Its revolutionary agenda also extends to social justice campaigns. Lush uses in-store campaigns, like a 2015 “Gay is OK” U.K.-focused campaign, as a form of social justice education for consumers. In 2015, Lush used its retail stores as billboards when launching the limited edition Love Soap, with 100% of every sale going to the Love Fund that supports the LGBTQ+ community. It raised nearly $400,000 then and recently brought the special soap back in May to inform consumers of the “Don’t Say Gay” bill in Florida.
In 2021, the company also took a bold stance regarding social media, after studies demonstrated the harm of social media to young people. Globally, Lush left Instagram, TikTok, Snapchat and Facebook. When someone goes to the brand’s Lush Instagram page, they are confronted with nine posts forming the phrase “Be somewhere else.” Despite this stance negatively impacting sales and brand awareness, Bird said, “You have to look at your ethics rather than your bank balance, and think [about] what’s right to do.”
Since its inception, Lush has always been ahead of the curve, and still, many innovative plans are in the pipeline. The company is continuing to reduce packaging, develop self-preserving products to protect product freshness and become a carbon-positive company.

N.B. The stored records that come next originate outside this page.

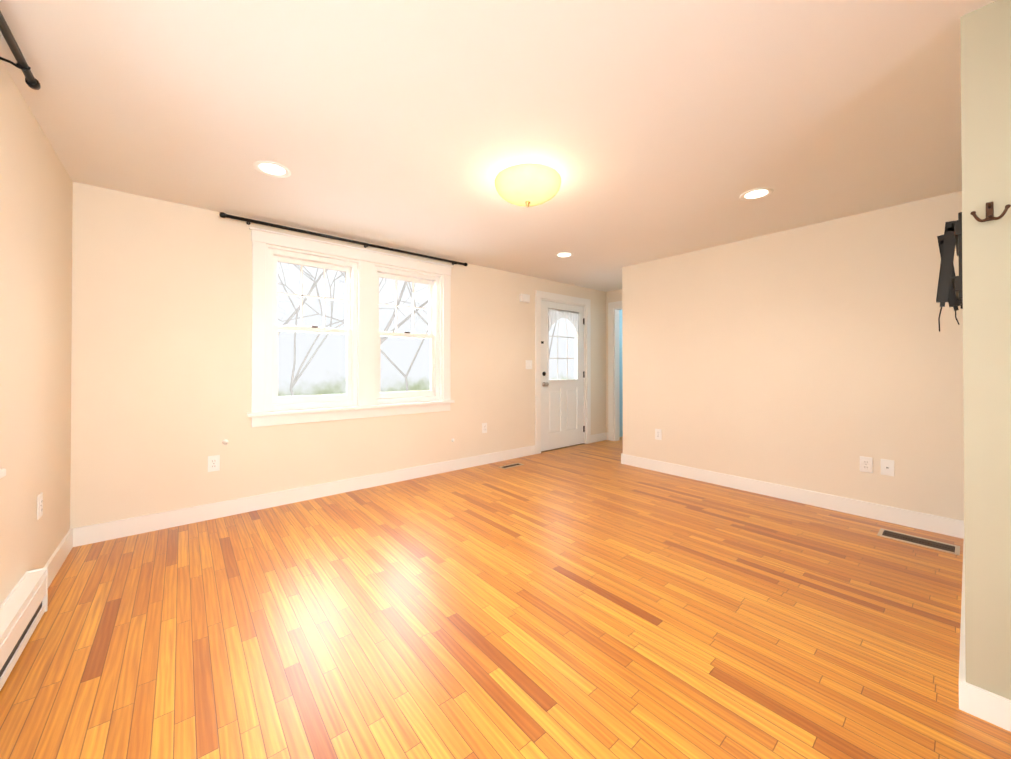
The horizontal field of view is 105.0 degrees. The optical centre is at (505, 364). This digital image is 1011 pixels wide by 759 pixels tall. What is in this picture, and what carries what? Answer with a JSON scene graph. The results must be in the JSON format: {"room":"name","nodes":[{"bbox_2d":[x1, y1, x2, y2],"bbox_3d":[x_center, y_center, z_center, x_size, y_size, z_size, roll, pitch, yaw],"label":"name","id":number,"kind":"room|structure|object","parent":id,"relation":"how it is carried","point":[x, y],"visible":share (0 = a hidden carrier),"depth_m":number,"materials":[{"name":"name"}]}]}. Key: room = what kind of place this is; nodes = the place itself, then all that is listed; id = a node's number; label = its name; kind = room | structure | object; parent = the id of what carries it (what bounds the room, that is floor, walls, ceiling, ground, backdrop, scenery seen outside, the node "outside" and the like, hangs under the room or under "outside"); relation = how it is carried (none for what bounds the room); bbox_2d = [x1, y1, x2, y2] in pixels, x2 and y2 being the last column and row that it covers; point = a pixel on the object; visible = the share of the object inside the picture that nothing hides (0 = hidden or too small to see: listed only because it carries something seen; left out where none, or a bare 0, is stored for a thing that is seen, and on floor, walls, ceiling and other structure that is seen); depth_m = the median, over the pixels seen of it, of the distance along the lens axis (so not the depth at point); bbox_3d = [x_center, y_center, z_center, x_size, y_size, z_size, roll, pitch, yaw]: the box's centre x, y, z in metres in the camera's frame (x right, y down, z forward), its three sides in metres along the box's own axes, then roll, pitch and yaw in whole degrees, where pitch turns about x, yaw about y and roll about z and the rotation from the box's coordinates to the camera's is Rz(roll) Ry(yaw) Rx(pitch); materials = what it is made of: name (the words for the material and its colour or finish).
{"room":"empty living room","nodes":[
{"label":"empty living room","id":0,"kind":"room"},
{"bbox_2d":[0,60,72,604],"bbox_3d":[-0.775,-0.020,-0.030,0.160,2.300,6.300,0,-1,-40],"label":"wall","id":1,"kind":"structure","parent":0,"point":[36,195],"depth_m":1.80,"materials":[{"name":"beige paint"}]},
{"bbox_2d":[0,468,5,478],"bbox_3d":[-1.258,-0.307,0.601,0.205,1.569,1.885,0,-1,-40],"label":"window","id":2,"kind":"structure","parent":1,"relation":"in","point":[2,472],"depth_m":1.36,"materials":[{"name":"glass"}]},
{"bbox_2d":[0,11,40,89],"bbox_3d":[-1.220,-1.123,0.713,0.089,0.039,2.156,0,-1,-40],"label":"curtain rod","id":3,"kind":"object","parent":1,"relation":"attached to","point":[31,81],"visible":1,"depth_m":1.41,"materials":[{"name":"black metal"}]},
{"bbox_2d":[0,567,47,690],"bbox_3d":[-0.704,1.020,0.055,0.066,0.202,4.454,0,-1,-40],"label":"baseboard heater","id":4,"kind":"object","parent":1,"relation":"attached to","point":[23,606],"visible":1,"depth_m":1.53,"materials":[{"name":"metal"}]},
{"bbox_2d":[37,492,42,519],"bbox_3d":[-2.280,0.693,1.900,0.009,0.116,0.072,0,-1,-40],"label":"electrical outlet","id":5,"kind":"object","parent":1,"relation":"attached to","point":[39,505],"visible":1,"depth_m":1.89,"materials":[{"name":"plastic"}]},
{"bbox_2d":[44,529,72,586],"bbox_3d":[-2.441,1.087,2.093,0.014,0.115,0.866,0,-1,-40],"label":"baseboard","id":6,"kind":"structure","parent":1,"relation":"attached to","point":[55,561],"depth_m":2.17,"materials":[{"name":"white wood"}]},
{"bbox_2d":[70,182,622,528],"bbox_3d":[0.095,0.014,4.904,7.820,2.300,0.160,0,-1,-40],"label":"wall","id":7,"kind":"structure","parent":0,"point":[161,363],"depth_m":2.87,"materials":[{"name":"beige paint"}]},
{"bbox_2d":[208,455,219,471],"bbox_3d":[-2.177,0.740,2.892,0.072,0.116,0.009,0,-1,-40],"label":"electrical outlet","id":8,"kind":"object","parent":7,"relation":"attached to","point":[213,463],"visible":1,"depth_m":2.89,"materials":[{"name":"plastic"}]},
{"bbox_2d":[72,432,606,546],"bbox_3d":[-0.579,1.101,4.221,5.600,0.115,0.014,0,-1,-40],"label":"baseboard","id":9,"kind":"structure","parent":7,"relation":"attached to","point":[94,533],"depth_m":3.11,"materials":[{"name":"white wood"}]},
{"bbox_2d":[219,212,467,265],"bbox_3d":[-1.285,-1.103,3.591,2.206,0.039,0.089,0,-1,-40],"label":"curtain rod","id":10,"kind":"object","parent":7,"relation":"attached to","point":[225,215],"visible":1,"depth_m":3.36,"materials":[{"name":"black metal"}]},
{"bbox_2d":[247,227,454,426],"bbox_3d":[-1.333,-0.286,3.671,1.875,1.569,0.205,0,-1,-40],"label":"window","id":11,"kind":"structure","parent":7,"relation":"in","point":[363,396],"depth_m":3.59,"materials":[{"name":"white wood"}]},
{"bbox_2d":[482,423,486,432],"bbox_3d":[-0.242,0.741,4.507,0.072,0.116,0.009,0,-1,-40],"label":"electrical outlet","id":12,"kind":"object","parent":7,"relation":"attached to","point":[484,427],"visible":1,"depth_m":4.50,"materials":[{"name":"plastic"}]},
{"bbox_2d":[519,293,529,302],"bbox_3d":[0.244,-0.837,4.902,0.150,0.100,0.042,0,-1,-40],"label":"box","id":13,"kind":"object","parent":7,"relation":"attached to","point":[525,298],"visible":1,"depth_m":4.87,"materials":[{"name":"plastic"}]},
{"bbox_2d":[526,360,531,368],"bbox_3d":[0.305,0.004,4.964,0.116,0.116,0.016,0,-1,-40],"label":"light switch","id":14,"kind":"object","parent":7,"relation":"attached to","point":[528,364],"visible":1,"depth_m":4.96,"materials":[{"name":"plastic"}]},
{"bbox_2d":[541,300,584,450],"bbox_3d":[0.820,0.152,5.405,0.909,2.002,0.116,0,-1,-40],"label":"front door","id":15,"kind":"structure","parent":7,"relation":"in","point":[562,412],"depth_m":5.39,"materials":[{"name":"white wood"}]},
{"bbox_2d":[535,290,590,453],"bbox_3d":[0.776,0.102,5.453,1.130,2.130,0.170,0,-1,-40],"label":"door frame","id":16,"kind":"structure","parent":7,"relation":"attached to","point":[565,299],"depth_m":5.37,"materials":[{"name":"white wood"}]},
{"bbox_2d":[0,0,996,291],"bbox_3d":[2.114,-1.228,2.495,7.820,0.150,6.460,0,-1,-40],"label":"ceiling","id":17,"kind":"structure","parent":0,"point":[648,130],"depth_m":1.78,"materials":[{"name":"paint"}]},
{"bbox_2d":[253,161,290,177],"bbox_3d":[-1.377,-1.150,2.289,0.192,0.006,0.192,0,-1,-40],"label":"recessed light","id":18,"kind":"object","parent":17,"relation":"in","point":[270,168],"visible":1,"depth_m":2.29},
{"bbox_2d":[495,163,560,206],"bbox_3d":[0.138,-1.060,2.394,0.410,0.184,0.410,0,-1,-40],"label":"dome ceiling light","id":19,"kind":"object","parent":17,"relation":"attached to","point":[528,184],"visible":1,"depth_m":2.27,"materials":[{"name":"beige glass"}]},
{"bbox_2d":[555,252,573,257],"bbox_3d":[0.613,-1.139,4.042,0.192,0.006,0.192,0,-1,-40],"label":"recessed light","id":20,"kind":"object","parent":17,"relation":"in","point":[564,254],"visible":1,"depth_m":4.03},
{"bbox_2d":[740,188,772,200],"bbox_3d":[1.696,-1.148,2.620,0.192,0.006,0.192,0,-1,-40],"label":"recessed light","id":21,"kind":"object","parent":17,"relation":"in","point":[756,194],"visible":1,"depth_m":2.62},
{"bbox_2d":[0,436,1010,758],"bbox_3d":[2.114,1.197,2.478,7.820,0.100,6.460,0,-1,-40],"label":"floor","id":22,"kind":"structure","parent":0,"point":[596,600],"depth_m":1.65,"materials":[{"name":"brown wood"}]},
{"bbox_2d":[499,463,523,468],"bbox_3d":[0.066,1.157,4.416,0.300,0.006,0.100,0,-1,-40],"label":"floor vent","id":23,"kind":"object","parent":22,"relation":"in","point":[511,465],"visible":1,"depth_m":4.42,"materials":[{"name":"brown metal"}]},
{"bbox_2d":[877,528,959,554],"bbox_3d":[2.671,1.144,2.514,0.170,0.006,0.360,0,-1,-40],"label":"floor vent","id":24,"kind":"object","parent":22,"relation":"in","point":[925,542],"visible":1,"depth_m":2.50,"materials":[{"name":"black metal"}]},
{"bbox_2d":[606,289,621,431],"bbox_3d":[1.937,0.019,5.678,0.120,2.300,1.015,0,-1,-40],"label":"wall","id":25,"kind":"structure","parent":0,"point":[614,296],"depth_m":6.01,"materials":[{"name":"beige paint"}]},
{"bbox_2d":[608,301,621,440],"bbox_3d":[1.945,0.109,5.654,0.138,2.120,0.960,0,-1,-40],"label":"trim","id":26,"kind":"structure","parent":25,"relation":"attached to","point":[613,381],"depth_m":5.93,"materials":[{"name":"white wood"}]},
{"bbox_2d":[622,191,963,520],"bbox_3d":[3.061,-0.002,2.616,0.120,2.300,5.125,0,-1,-40],"label":"wall","id":27,"kind":"structure","parent":0,"point":[822,357],"depth_m":3.18,"materials":[{"name":"beige paint"}]},
{"bbox_2d":[655,429,661,439],"bbox_3d":[1.653,0.759,4.195,0.009,0.116,0.072,0,-1,-40],"label":"electrical outlet","id":28,"kind":"object","parent":27,"relation":"attached to","point":[658,434],"visible":1,"depth_m":4.19,"materials":[{"name":"plastic"}]},
{"bbox_2d":[621,453,963,538],"bbox_3d":[2.189,1.097,3.548,0.014,0.115,2.593,0,-1,-40],"label":"baseboard","id":29,"kind":"structure","parent":27,"relation":"attached to","point":[929,522],"depth_m":3.15,"materials":[{"name":"white wood"}]},
{"bbox_2d":[860,456,872,472],"bbox_3d":[2.717,0.755,2.921,0.009,0.116,0.072,0,-1,-40],"label":"electrical outlet","id":30,"kind":"object","parent":27,"relation":"attached to","point":[866,464],"visible":1,"depth_m":2.92,"materials":[{"name":"plastic"}]},
{"bbox_2d":[881,459,893,475],"bbox_3d":[2.791,0.755,2.832,0.009,0.116,0.072,0,-1,-40],"label":"outlet","id":31,"kind":"object","parent":27,"relation":"attached to","point":[887,467],"visible":1,"depth_m":2.83,"materials":[{"name":"plastic"}]},
{"bbox_2d":[936,212,962,331],"bbox_3d":[1.935,-0.368,1.688,0.440,0.459,0.079,0,-1,-40],"label":"bracket","id":32,"kind":"object","parent":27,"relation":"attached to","point":[950,288],"visible":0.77,"depth_m":1.62,"materials":[{"name":"metal"}]},
{"bbox_2d":[960,0,1010,699],"bbox_3d":[2.314,-0.007,1.876,1.975,2.300,0.115,0,-1,-40],"label":"wall","id":33,"kind":"structure","parent":0,"point":[986,117],"depth_m":1.25,"materials":[{"name":"paint"}]},
{"bbox_2d":[959,533,1010,731],"bbox_3d":[2.309,1.098,1.863,1.990,0.090,0.145,0,-1,-40],"label":"baseboard","id":34,"kind":"structure","parent":33,"relation":"attached to","point":[987,706],"depth_m":1.25,"materials":[{"name":"white wood"}]},
{"bbox_2d":[970,201,1010,221],"bbox_3d":[1.537,-0.487,1.230,0.050,0.069,0.080,0,-1,-40],"label":"coat hook","id":35,"kind":"object","parent":33,"relation":"attached to","point":[989,211],"visible":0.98,"depth_m":1.24,"materials":[{"name":"brown metal"}]},
{"label":"outside","id":36,"kind":"structure","parent":0,"visible":0},
{"bbox_2d":[277,262,556,395],"bbox_3d":[-1.003,-1.197,5.358,8.812,5.338,1.305,0,-1,-40],"label":"bare tree","id":37,"kind":"object","parent":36,"point":[298,375],"depth_m":4.70,"materials":[{"name":"grey plant"}]},
{"bbox_2d":[277,262,574,396],"bbox_3d":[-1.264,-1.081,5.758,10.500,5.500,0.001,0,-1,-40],"label":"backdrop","id":38,"kind":"structure","parent":36,"point":[307,382],"depth_m":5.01,"materials":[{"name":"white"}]}
]}

Below are excerpts from the conversation, which have been lightly edited for clarity.
Quality over speed
“[Beauty] doesn’t have to be serious and science-y. It’s preferable not to be science-y. When you’re using scientific ingredients, we’ve got no idea the long-term effect on the skin as they haven’t been around long enough for us to know what they’re going to do. At Lush, the beauty of our products is that we’re using tried and tested ingredients that we know the efficacy on the skin, hair, mind and body. We source our ingredients from local farmers, from growers around the world and from people that are creating those beautiful laws. Therefore, we know exactly the quality of what we’re using in our products. That is incredibly important to us. We are not fast cosmetics, we are quality.”
The need for regeneration
“For us, sustainability is not good enough, you have to be regenerative. You have to be improving things for the people who work with you, for the planet, for the environment, for animals and for people. … So you can sustain a palm plantation somewhere or you can be regenerative, where you are keeping forests alive, taking ground that is no longer suitable for growing and putting permaculture planting there, regenerating that Earth and making it into a fertile place where you can grow crops. It’s not the easy route, but it’s possible. It is the only route that we have to be taking.”
Marketing that matters
“We are choosy about what campaigns we do. We most often do ones that may not come to people’s attention in quite the right way or may never surface, especially in the U.K. We did a ‘Gay is OK’ campaign eight years ago in the U.K. When we heard about [the so-called ‘Don’t Say Gay’ bill] now in Florida, we felt that it was time to bring that soap back, to highlight [the issue to our consumers]. What’s important is to give the other side of the story, not the side that you see in the tabloid press where you have to grab the headlines, so you have to be shocking. We created the soap that we sold online, which was everywhere in the U.S. and just in the Florida stores. The soaps sold out quickly online. All the funds from the soap go to help the families understand how this law will impact them.”